→ **THE TASK**: Select all lines in the records that include "enquiry".
* * * * * * * * *
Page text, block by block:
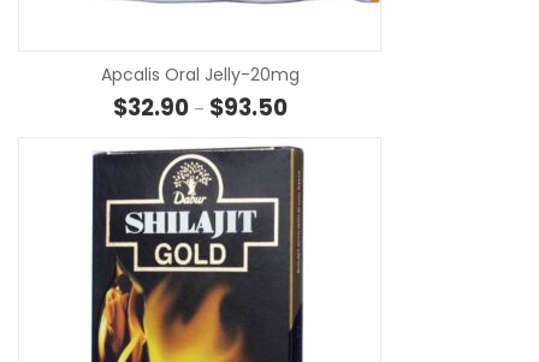
Apcalis Oral Jelly-20mg
$32.90 – $93.50Price range: $32.90 through
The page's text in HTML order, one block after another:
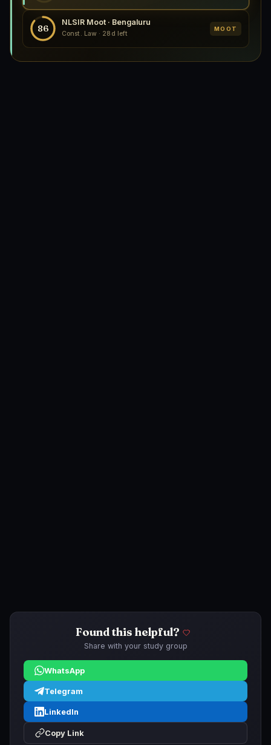
86
NLSIR Moot · Bengaluru
Const. Law · 28d left
MOOT
Found this helpful?
Share with your study group
WhatsApp
Telegram
LinkedIn
Copy Link
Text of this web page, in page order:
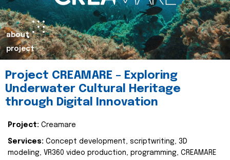
about
project
Project CREAMARE – Exploring
Underwater Cultural Heritage
through Digital Innovation
Project: Creamare
Services: Concept development, scriptwriting, 3D
modeling, VR360 video production, programming, CREAMARE
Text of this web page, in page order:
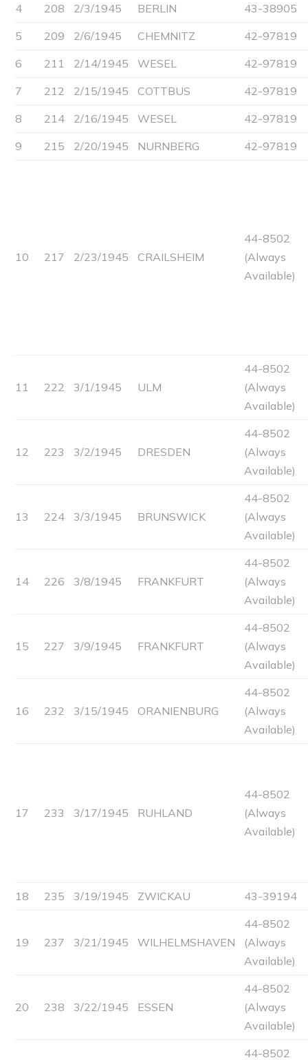
4
208 2/3/1945 BERLIN
43-38905
5
209 2/6/1945 CHEMNITZ
42-97819
6
211 2/14/1945 WESEL
42-97819
7
212 2/15/1945 COTTBUS
42-97819
8
214 2/16/1945 WESEL
42-97819
9
215 2/20/1945 NURNBERG 42-97819
10 217 2/23/1945 CRAILSHEIM
44-8502
(Always
Available)
11 222 3/1/1945 ULM
44-8502
(Always
Available)
12 223 3/2/1945 DRESDEN
44-8502
(Always
Available)
13 224 3/3/1945 BRUNSWICK
44-8502
(Always
Available)
14 226 3/8/1945 FRANKFURT
44-8502
(Always
Available)
15 227 3/9/1945 FRANKFURT
44-8502
(Always
Available)
16 232 3/15/1945 ORANIENBURG
44-8502
(Always
Available)
17 233 3/17/1945 RUHLAND
44-8502
(Always
Available)
18 235 3/19/1945 ZWICKAU 43-39194
19 237 3/21/1945 WILHELMSHAVEN
44-8502
(Always
Available)
20 238 3/22/1945 ESSEN
44-8502
(Always
Available)
44-8502
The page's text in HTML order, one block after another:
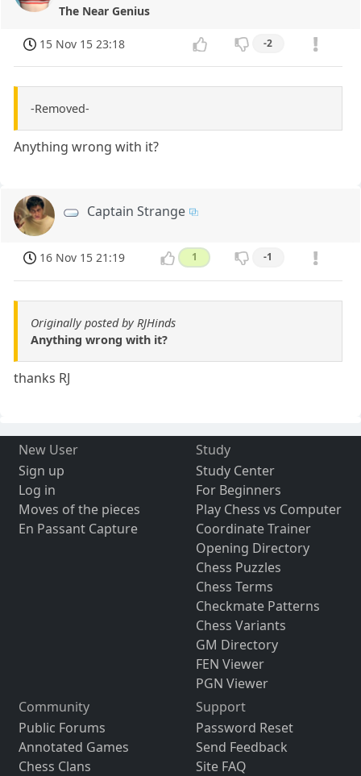
The Near Genius
15 Nov 15 23:18 -2
-Removed-
Anything wrong with it?
Captain Strange
16 Nov 15 21:19 1 -1
Originally posted by RJHinds
Anything wrong with it?
thanks RJ
New User
Sign up
Log in
Moves of the pieces
En Passant Capture
Study
Study Center
For Beginners
Play Chess vs Computer
Coordinate Trainer
Opening Directory
Chess Puzzles
Chess Terms
Checkmate Patterns
Chess Variants
GM Directory
FEN Viewer
PGN Viewer
Community
Public Forums
Annotated Games
Chess Clans
Support
Password Reset
Send Feedback
Site FAQ
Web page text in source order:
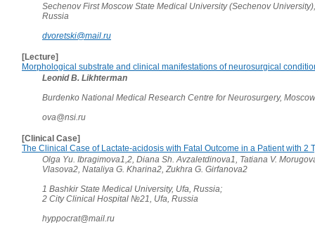
Sechenov First Moscow State Medical University (Sechenov
Russia
dvoretski@mail.ru
[Lecture]
Morphological substrate and clinical manifestations of neurosurgical
Leonid B. Likhterman
Burdenko National Medical Research Centre for Neurosurgery,
ova@nsi.ru
[Clinical Case]
The Clinical Case of Lactate-acidosis with Fatal Outcome in a Patient with 2
Olga Yu. Ibragimova1,2, Diana Sh. Avzaletdinova1, Tatiana V.
Vlasova2, Nataliya G. Kharina2, Zukhra G. Girfanova2
1 Bashkir State Medical University, Ufa, Russia;
2 City Clinical Hospital №21, Ufa, Russia
hyppocrat@mail.ru
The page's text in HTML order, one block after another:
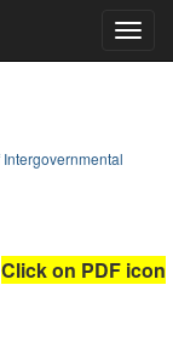
Click on PDF icon
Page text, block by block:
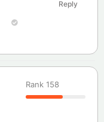
Reply
Rank 158
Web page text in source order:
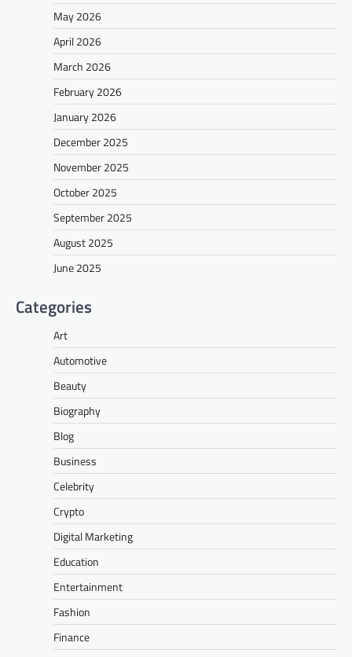
May 2026
April 2026
March 2026
February 2026
January 2026
December 2025
November 2025
October 2025
September 2025
August 2025
June 2025
Categories
Art
Automotive
Beauty
Biography
Blog
Business
Celebrity
Crypto
Digital Marketing
Education
Entertainment
Fashion
Finance
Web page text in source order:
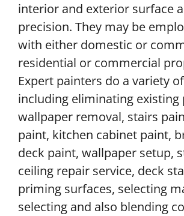
interior and exterior surface
precision. They may be
with either domestic or
residential or commercial
Expert painters do a variety
including eliminating existing
wallpaper removal, stairs
paint, kitchen cabinet paint,
deck paint, wallpaper setup,
ceiling repair service, deck
priming surfaces, selecting
selecting and also blending
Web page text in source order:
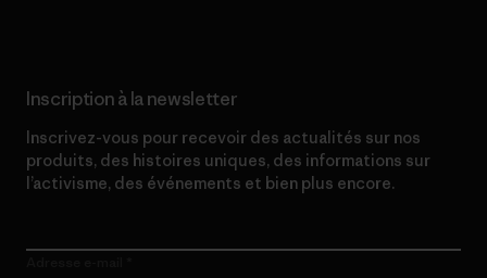
Inscription à la newsletter
Inscrivez-vous pour recevoir des actualités sur nos
produits, des histoires uniques, des informations sur
l’activisme, des événements et bien plus encore.
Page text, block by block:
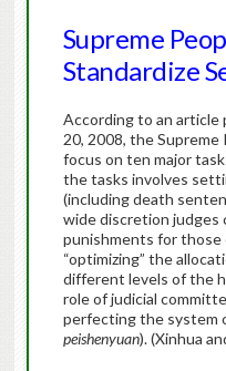
Supreme
Standardize
According to an article
20, 2008, the
focus on ten major
the tasks involves
(including death
wide discretion judges
punishments for
“optimizing” the
different levels of the
role of judicial
perfecting the system
peishenyuan). (Xinhua
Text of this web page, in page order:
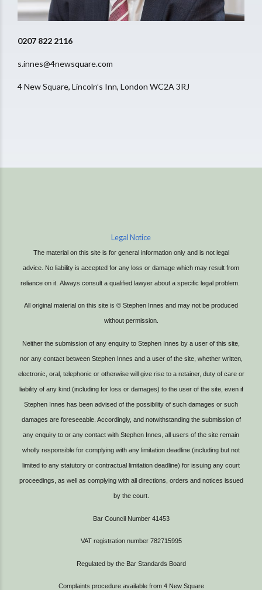
0207 822 2116
s.innes@4newsquare.com
4 New Square, Lincoln’s Inn, London WC2A 3RJ
Legal Notice
The material on this site is for general information only and is not legal
advice. No liability is accepted for any loss or damage which may result from
reliance on it. Always consult a qualified lawyer about a specific legal problem.
All original material on this site is © Stephen Innes and may not be produced
without permission.
Neither the submission of any enquiry to Stephen Innes by a user of this site,
nor any contact between Stephen Innes and a user of the site, whether written,
electronic, oral, telephonic or otherwise will give rise to a retainer, duty of care or
liability of any kind (including for loss or damages) to the user of the site, even if
Stephen Innes has been advised of the possibility of such damages or such
damages are foreseeable. Accordingly, and notwithstanding the submission of
any enquiry to or any contact with Stephen Innes, all users of the site remain
wholly responsible for complying with any limitation deadline (including but not
limited to any statutory or contractual limitation deadline) for issuing any court
proceedings, as well as complying with all directions, orders and notices issued
by the court.
Bar Council Number 41453
VAT registration number 782715995
Regulated by the Bar Standards Board
Complaints procedure available from 4 New Square
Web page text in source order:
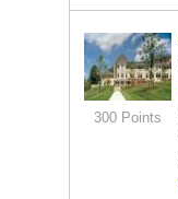
300 Points
* * * * * * * * *
→ **REPLY**:
Neither the submission of any enquiry to Stephen Innes by a user of this site,
any enquiry to or any contact with Stephen Innes, all users of the site remain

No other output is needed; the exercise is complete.